“想不到木頭做的人頭,居然有這等奇效!”
都昌縣內,金陵軍的將領們正在展開慶功宴,大家頻頻舉杯換盞,一邊慶祝一邊探討前夜的戰事。
徐晃沖著陶商舉起酒爵,樂呵呵的笑道:“太傅之計,著實是神鬼莫測,到了都昌縣后,先派兵剿殺了附近的山賊,得了民心,然后又用那些山賊的人頭配上撒了紅漆的木頭,真假參半,愣是亂了呂布和孫策的軍心!”
徐榮亦是感慨道:“當今天下,能憑借一己之力和一堆木頭腦袋而擊退這兩支強兵的,怕是也只有咱們金陵軍了吧?”
眾人紛紛點頭稱是,對陶商這天馬行空的計策,深感佩服之至。
當時天色較暗,且是在亂戰的情況下,誰又會有閑心去仔細的分辨那些在浪花里的漂浮的東西,到底是人頭還是木頭。
效果確實是明顯的。
陶商笑著擺了擺手,道:“要敬的話不要敬我,大家敬亮亮吧,這是他想出來的辦法。
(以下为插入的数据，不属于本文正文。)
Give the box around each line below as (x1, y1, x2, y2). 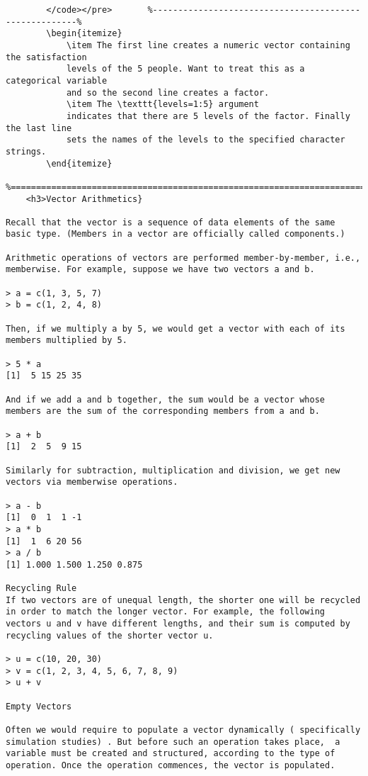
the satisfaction (6, 52, 87, 62)
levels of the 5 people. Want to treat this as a (66, 64, 305, 74)
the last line (6, 123, 72, 133)
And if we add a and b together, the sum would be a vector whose (6, 394, 326, 405)
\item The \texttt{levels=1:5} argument (66, 99, 259, 110)
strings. (6, 146, 47, 157)
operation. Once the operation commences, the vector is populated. (6, 760, 335, 770)
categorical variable (6, 75, 108, 86)
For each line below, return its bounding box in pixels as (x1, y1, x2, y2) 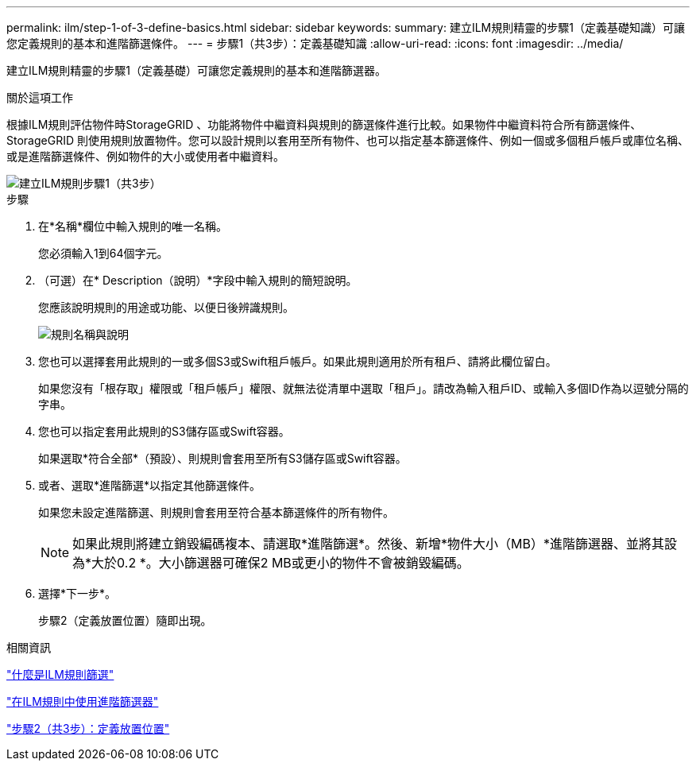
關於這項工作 (6, 91, 73, 104)
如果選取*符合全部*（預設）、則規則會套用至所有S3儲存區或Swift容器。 (38, 451, 407, 465)
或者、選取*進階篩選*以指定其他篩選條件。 (38, 478, 261, 492)
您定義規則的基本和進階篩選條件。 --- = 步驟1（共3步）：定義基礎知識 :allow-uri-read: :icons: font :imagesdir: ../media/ (6, 37, 624, 50)
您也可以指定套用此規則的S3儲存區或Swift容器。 (38, 424, 290, 438)
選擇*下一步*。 (38, 587, 117, 600)
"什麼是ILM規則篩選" (6, 668, 114, 681)
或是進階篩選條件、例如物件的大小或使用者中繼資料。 (6, 149, 284, 163)
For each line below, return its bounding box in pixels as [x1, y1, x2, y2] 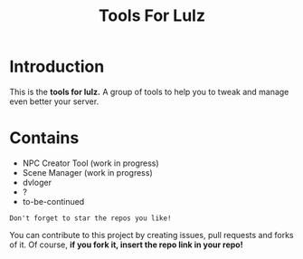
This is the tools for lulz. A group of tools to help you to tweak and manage [9, 86, 289, 97]
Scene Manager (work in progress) [22, 167, 153, 177]
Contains [9, 128, 80, 149]
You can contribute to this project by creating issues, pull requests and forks [9, 229, 294, 240]
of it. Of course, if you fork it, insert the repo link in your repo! [9, 239, 243, 250]
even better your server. [9, 96, 99, 107]
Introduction [9, 56, 105, 77]
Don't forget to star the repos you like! [9, 214, 172, 223]
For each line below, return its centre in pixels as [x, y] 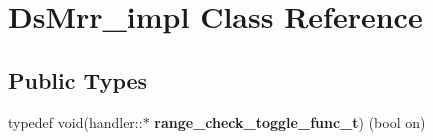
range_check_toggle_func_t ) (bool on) [290, 121]
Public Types [78, 79]
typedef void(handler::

”
眾人聞言都紛紛的看向諸葛亮,心中泛起了漣漪。
這個看著文文縐縐的弱冠少年郎,居然還有會這樣的手段和本領?著實是了得啊!
難怪當年太傅寧可厚著臉皮罰諸葛瑾的單身稅,也要將諸葛亮留下!
現在看來,陶太傅果然是有先見之明。
于是乎,眾人紛紛向諸葛亮敬酒。
諸葛亮很是知禮,他急忙起身,挨個的向在場的諸人還禮,毫無嘚瑟之意,其態度不卑不亢,讓人感覺很是心折。
司馬懿羨慕的看了一下諸葛亮,對陶商道:“老師,我也立功了。”
陶商沖著他豎起大拇指:“對,你的大喇叭用的很到位!僅次于為師。”
酒宴當中,陶商對諸將下達了下一步的指使。
“此一戰之后,呂布和孫策短時間內必然不會復來,而袁術知道了他們失敗的消息后,必然就會開始做打持久戰的準備……依袁術的性格,為了囤積糧草,在南昌橫征暴斂是肯定的,咱們則必須想法,要乘著這個機會,以昌都縣為圓心,拿下周邊的縣城,用以安撫民心。”
眾將聞言,盡皆起身應和。
司馬懿則是笑道:“說不準,那孫策和呂布現在還懷疑老師在豫章郡屠戮平民,失去了民心,殊不知,失去民心的人乃是他們!”
眾人聞言,盡皆哈哈大笑。
正說話間,突見裴錢走進正廳,對陶商拱手道:“太傅,嚴白虎那面,派嚴與回來了。”
陶商一挑眉,急忙命裴錢將嚴與帶了進來。
嚴與乃是嚴白虎的親弟弟,此番隨同他和陶應、呂岱等人,一起暗中南下,準備在嶺南諸地說服百越部族響應陶商。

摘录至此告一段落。